Give the records again exactly. Pictures do not belong in the copy.

**INFORMATION GIVEN**
.....

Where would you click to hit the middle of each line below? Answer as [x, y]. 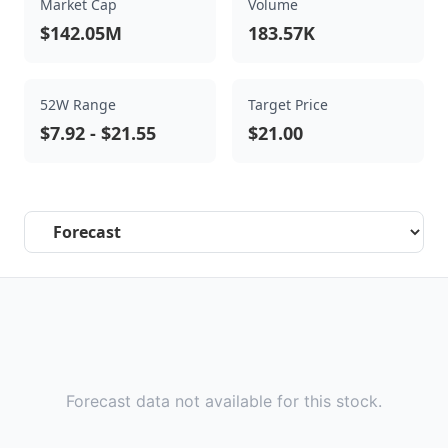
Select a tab [66, 222]
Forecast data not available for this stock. [224, 401]
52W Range [78, 104]
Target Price [288, 104]

.....

**SOLUTION TO THIS TASK**
Where would you click to hit the middle of each line below? Answer as [x, y]. 
Select a tab [66, 222]
Forecast data not available for this stock. [224, 401]
52W Range [78, 104]
Target Price [288, 104]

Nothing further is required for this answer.